朝、食堂から玉座に向かう途中、王の目は一人の兵士を探していた。いると期待した階段前にいないのは訓練のためか、それとも今日は持ち場が違うのか、いや、調子でも悪いのだろうか? 王自身は城内の兵一人一人の日課まで把握しているわけではなく、不在の理由は分からなかった。

「兵士長。バートンはどこにいるか、知らぬか?」

しかたなく、謁見の間を守る兵士長に尋ねると、彼はあまたの兵の中でも最も美しい敬礼とともに王の問いかけに答えた。

「はっ、国王さま! バートンでしたら、西の塔に詰めておるはすですが…、何か御用事でしたら、わたくしが。」
「いや、いいのだ。下にいるかと思ったがいなかったので訊いただけだよ。ありがとう。」

兵士長は黒騎士事件の時には負傷して人々を心配させたが、今ではすっかり回復し、以来一層気を引き締めて王室に仕えていた。彼の深い反省、驕らぬ姿勢や揺るぎない忠誠心を日々見るにつけ、兵士長としてこれ以上の者は望めぬと王は思っていた。だからこそ、彼をつまらぬことで煩わせる気にはならなかった。その誠実で勤勉な態度に接していると、彼が誇れるような立派な王でありたいと切に思わずにはいられない。無二の臣下に、強き祖国の王の姿でこたえてやりたいと思うのだ。

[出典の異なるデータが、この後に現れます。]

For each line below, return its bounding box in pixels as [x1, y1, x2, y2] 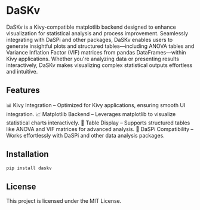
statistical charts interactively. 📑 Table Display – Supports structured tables [6, 119, 190, 126]
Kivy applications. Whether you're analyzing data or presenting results [6, 55, 179, 62]
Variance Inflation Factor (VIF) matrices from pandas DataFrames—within [6, 48, 186, 56]
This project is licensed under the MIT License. [6, 197, 122, 205]
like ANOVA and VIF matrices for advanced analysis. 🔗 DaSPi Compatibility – [6, 125, 194, 132]
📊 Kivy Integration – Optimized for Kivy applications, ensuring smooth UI [6, 101, 186, 108]
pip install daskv [6, 165, 52, 171]
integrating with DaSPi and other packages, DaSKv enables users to [6, 36, 173, 43]
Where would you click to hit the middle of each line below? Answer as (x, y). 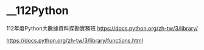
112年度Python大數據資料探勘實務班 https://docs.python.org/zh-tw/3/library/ (102, 28)
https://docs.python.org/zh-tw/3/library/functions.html (75, 40)
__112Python (37, 11)
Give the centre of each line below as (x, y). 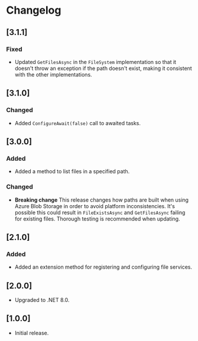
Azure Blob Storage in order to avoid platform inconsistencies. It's (95, 206)
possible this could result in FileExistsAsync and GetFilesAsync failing (100, 212)
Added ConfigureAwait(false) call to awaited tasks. (77, 123)
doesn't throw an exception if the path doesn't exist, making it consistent (103, 68)
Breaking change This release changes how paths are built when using (102, 200)
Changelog (34, 10)
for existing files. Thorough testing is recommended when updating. (97, 219)
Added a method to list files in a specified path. (72, 171)
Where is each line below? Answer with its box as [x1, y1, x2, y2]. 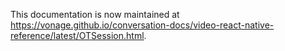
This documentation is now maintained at [10, 9, 180, 20]
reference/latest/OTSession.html [10, 30, 145, 41]
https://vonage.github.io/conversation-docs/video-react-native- [10, 19, 275, 31]
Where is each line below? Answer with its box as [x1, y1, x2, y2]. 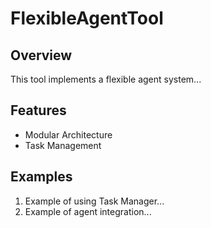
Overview [10, 47, 73, 64]
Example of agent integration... [24, 205, 152, 217]
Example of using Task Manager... [24, 195, 165, 207]
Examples [10, 168, 73, 186]
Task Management [24, 139, 102, 151]
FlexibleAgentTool [10, 7, 164, 30]
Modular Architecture [24, 128, 113, 141]
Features [10, 102, 67, 119]
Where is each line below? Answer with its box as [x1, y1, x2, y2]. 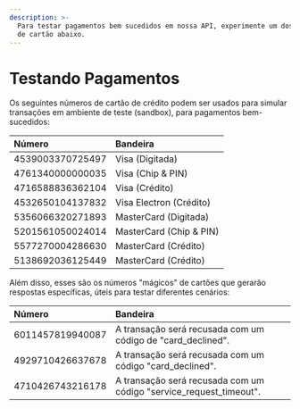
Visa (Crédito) [115, 182, 174, 195]
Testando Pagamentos [9, 68, 180, 88]
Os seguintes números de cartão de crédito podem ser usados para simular [9, 97, 287, 108]
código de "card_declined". [115, 334, 230, 346]
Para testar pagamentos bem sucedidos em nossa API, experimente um [17, 21, 278, 30]
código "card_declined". [115, 360, 217, 372]
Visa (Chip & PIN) [115, 167, 188, 179]
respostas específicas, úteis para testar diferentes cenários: [9, 287, 230, 297]
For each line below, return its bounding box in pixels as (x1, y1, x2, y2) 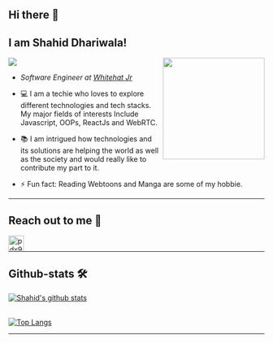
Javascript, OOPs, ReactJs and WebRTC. (19, 118, 158, 128)
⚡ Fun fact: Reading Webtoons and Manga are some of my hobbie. (19, 180, 243, 189)
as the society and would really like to (19, 154, 147, 164)
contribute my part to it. (19, 163, 100, 173)
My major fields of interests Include (19, 109, 140, 119)
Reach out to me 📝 (8, 213, 102, 228)
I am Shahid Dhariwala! (8, 36, 128, 50)
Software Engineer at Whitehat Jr (19, 72, 132, 82)
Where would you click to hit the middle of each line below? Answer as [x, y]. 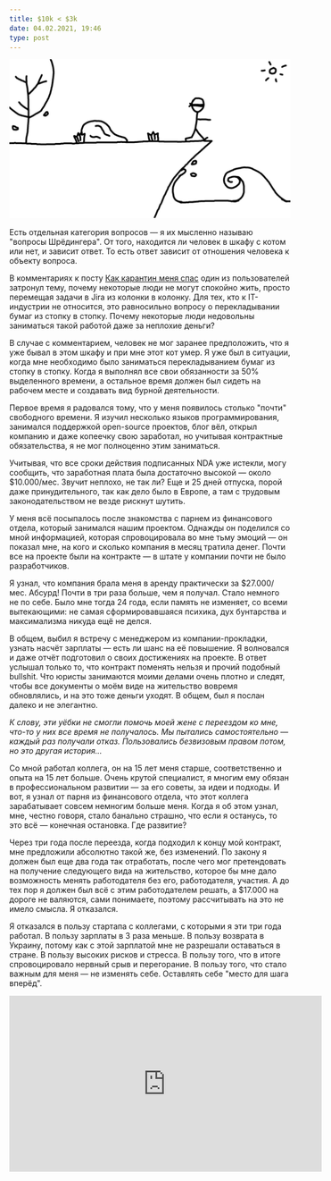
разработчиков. [39, 565]
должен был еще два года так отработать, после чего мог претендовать [148, 861]
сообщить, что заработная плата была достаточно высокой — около [141, 472]
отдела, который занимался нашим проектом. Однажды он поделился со [150, 527]
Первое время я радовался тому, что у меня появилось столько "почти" [148, 408]
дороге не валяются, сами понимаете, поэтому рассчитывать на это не [146, 899]
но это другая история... [56, 750]
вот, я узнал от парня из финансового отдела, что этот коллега [129, 797]
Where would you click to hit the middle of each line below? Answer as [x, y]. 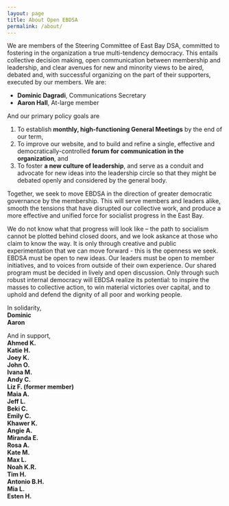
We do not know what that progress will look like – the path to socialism [108, 229]
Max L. [17, 460]
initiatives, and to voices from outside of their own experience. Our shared [112, 266]
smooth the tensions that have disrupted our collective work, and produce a [114, 208]
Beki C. [17, 409]
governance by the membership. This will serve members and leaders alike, [114, 201]
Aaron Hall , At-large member [58, 103]
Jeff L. [16, 402]
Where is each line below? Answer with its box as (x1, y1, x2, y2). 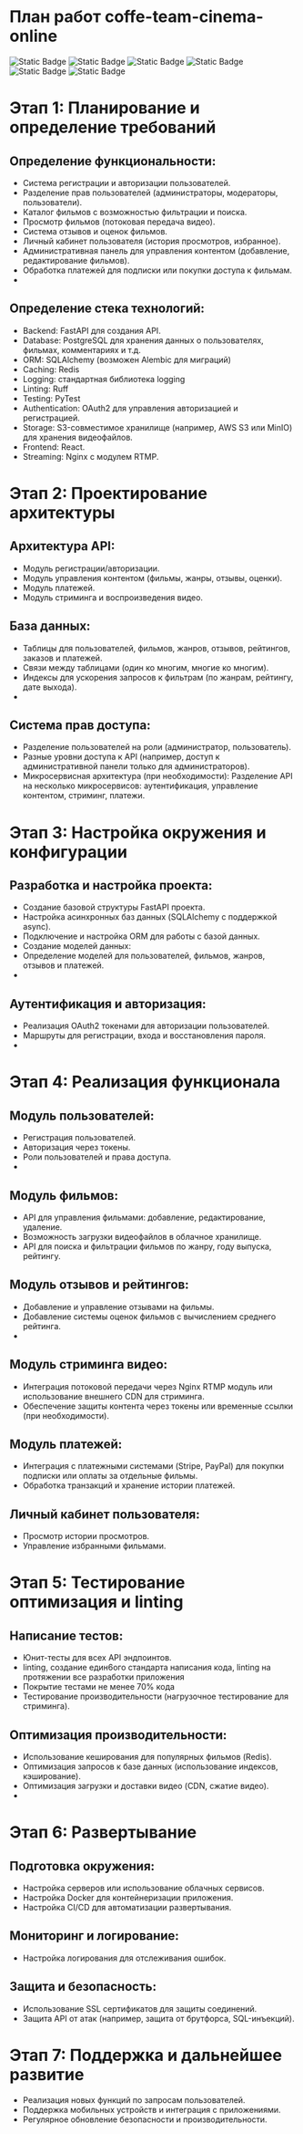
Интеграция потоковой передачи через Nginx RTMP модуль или (22, 1380, 273, 1392)
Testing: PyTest (22, 392, 81, 403)
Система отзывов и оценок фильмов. (22, 225, 168, 236)
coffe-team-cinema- (104, 6, 264, 27)
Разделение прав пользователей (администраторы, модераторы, (22, 187, 278, 198)
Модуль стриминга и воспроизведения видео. (22, 591, 203, 603)
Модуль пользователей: (9, 1108, 155, 1123)
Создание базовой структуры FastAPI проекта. (22, 901, 206, 913)
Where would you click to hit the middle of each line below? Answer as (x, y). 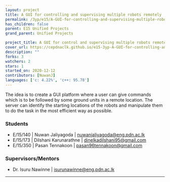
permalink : (17, 19)
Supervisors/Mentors (32, 159)
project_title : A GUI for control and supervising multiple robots (78, 43)
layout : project (22, 10)
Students (17, 123)
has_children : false (27, 24)
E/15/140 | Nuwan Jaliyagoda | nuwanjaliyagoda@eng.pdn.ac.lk (79, 135)
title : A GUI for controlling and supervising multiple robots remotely (83, 15)

大臣たちの話を聞き、客人を迎える、朝の仕事が一通り済むと、王は散歩を装って一人で玉座を離れた。兵士長が教えてくれた北西の螺旋階段を上り、二階に着くとすぐ、探していた兵士バートンの背中があった。王の来訪にも気づかない無防備な後ろ姿に、気楽な怒りのような気分を覚える。

「こりゃ、バートン!」

後ろから大きな声を上げると、バートンはびくっと全身を震え上がらせて振り返った。

「えっ、あっ、国王さまっ? こ、こんなところへ、どうなさったのです!?」

これといった仕事もない午前を、バートンはすっかり放心して過ごしていたらしい。おかしいくらい狼狽して、不格好な敬礼をした。本当にあの兵士長に指導されているのか、疑問に思うほどだ。足元にはいくつかの樽が乱雑に置かれていて、王の行方を邪魔していた。慌ててどかそうとするバートンを、王は軽く手を上げて制止した。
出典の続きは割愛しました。